Our jobs determine to a large extent what our lives are like. Is what you do for a living making you ill? Does it keep you from becoming a more fully realized person? Do you feel ashamed of what you have to do at work? All too often, the answer to such questions is yes. Yet it does not have to be like that. Work can be one of the most joyful, most fulfilling aspects of life. Whether it will be or not depends on the actions we collectively take.
—Mihaly Csikszentmihalyi (1934–2021) Hungarian-American Psychologist
Attention is psychic energy, and like physical energy, unless we allocate some part of it to the task at hand, no work gets done.

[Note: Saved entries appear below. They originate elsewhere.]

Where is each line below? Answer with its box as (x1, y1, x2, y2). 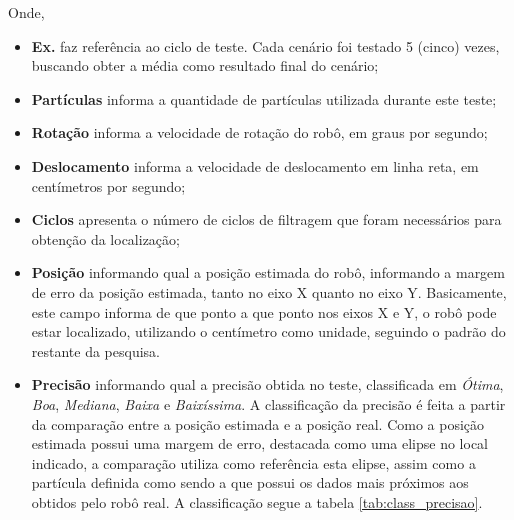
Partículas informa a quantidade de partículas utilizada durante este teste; (31, 88, 497, 109)
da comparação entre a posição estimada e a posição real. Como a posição (31, 413, 485, 434)
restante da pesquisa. (31, 340, 161, 361)
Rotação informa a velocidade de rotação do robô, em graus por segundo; (31, 122, 488, 143)
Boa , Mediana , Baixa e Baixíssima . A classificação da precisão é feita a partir (31, 393, 506, 414)
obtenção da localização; (31, 228, 180, 249)
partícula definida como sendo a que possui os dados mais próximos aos (31, 472, 469, 493)
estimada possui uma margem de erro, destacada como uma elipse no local (31, 433, 489, 454)
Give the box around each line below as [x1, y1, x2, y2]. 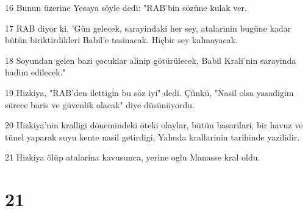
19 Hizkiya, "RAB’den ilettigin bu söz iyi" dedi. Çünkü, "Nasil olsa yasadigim [5, 86, 294, 99]
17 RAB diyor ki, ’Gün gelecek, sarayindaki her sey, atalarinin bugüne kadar [5, 21, 292, 34]
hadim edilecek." [5, 66, 66, 78]
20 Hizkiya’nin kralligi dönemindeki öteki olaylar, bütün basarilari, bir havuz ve [5, 119, 303, 131]
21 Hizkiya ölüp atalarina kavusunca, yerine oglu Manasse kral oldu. [5, 151, 260, 164]
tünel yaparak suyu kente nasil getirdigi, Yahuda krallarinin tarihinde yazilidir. [5, 130, 300, 143]
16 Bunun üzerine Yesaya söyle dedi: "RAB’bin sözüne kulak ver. [5, 1, 247, 13]
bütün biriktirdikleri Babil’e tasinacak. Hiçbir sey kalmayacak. [5, 33, 238, 46]
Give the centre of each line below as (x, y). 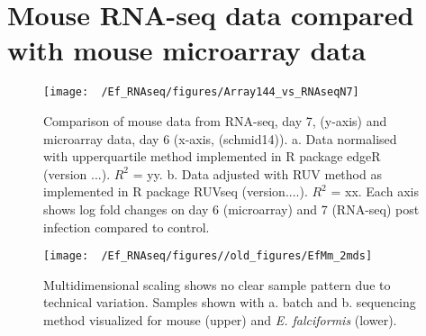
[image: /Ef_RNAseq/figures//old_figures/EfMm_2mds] (208, 256)
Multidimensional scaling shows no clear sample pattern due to (217, 284)
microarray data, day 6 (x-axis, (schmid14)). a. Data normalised (220, 138)
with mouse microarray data (187, 50)
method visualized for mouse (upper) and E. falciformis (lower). (220, 319)
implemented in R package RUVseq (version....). (176, 191)
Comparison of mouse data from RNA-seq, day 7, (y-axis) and (215, 120)
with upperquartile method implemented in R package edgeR (212, 156)

—Mihaly Csikszentmihalyi (1934–2021) Hungarian-American Psychologist
Zen is non-serious. Zen has a tremendous sense of humor. No other religion has evolved so much that it can have that sense of humor.
—Sri Rajneesh (Osho) (1931–90) Indian Spiritual Teacher
Zen says everything is divine so how can anything be special? All is special. Nothing is non-special so nothing can be special.
—Sri Rajneesh (Osho) (1931–90) Indian Spiritual Teacher
There are no mundane things outside of Buddhism, and there is no Buddhism outside of mundane things.
—Buddhist Teaching
If we agree that the bottom line of life is happiness, not success, then it makes perfect sense to say that it is the journey that counts, not reaching the destination.
—Mihaly Csikszentmihalyi (1934–2021) Hungarian-American Psychologist
Some individuals have developed such strong internal standards that they no longer need the opinion of others to judge whether they have performed a task well or not. The ability to give objective feedback to oneself is in fact the mark of the expert.
—Mihaly Csikszentmihalyi (1934–2021) Hungarian-American Psychologist
However, a good life consists of more than simply the totality of enjoyable experiences. It must also have a meaningful pattern, a trajectory of growth that results in the development of increasing emotional, cognitive, and social complexity.
—Mihaly Csikszentmihalyi (1934–2021) Hungarian-American Psychologist
A leader will find it difficult to articulate a coherent vision unless it expresses his core values, his basic identity…one must first embark on the formidable journey of self-discovery in order to create a vision with authentic soul.
—Mihaly Csikszentmihalyi (1934–2021) Hungarian-American Psychologist
The truth of Zen, just a little bit of it, is what turns one’s hum drum life, a life of monotonous, uninspiring commonplaceness, into one of art, full of genuine inner creativity.
—D. T. Suzuki (1870–1966) Japanese Buddhist Philosopher
Not to be bound by rules, but to be creating one’s own rules—this is the kind of life which Zen is trying to have us live.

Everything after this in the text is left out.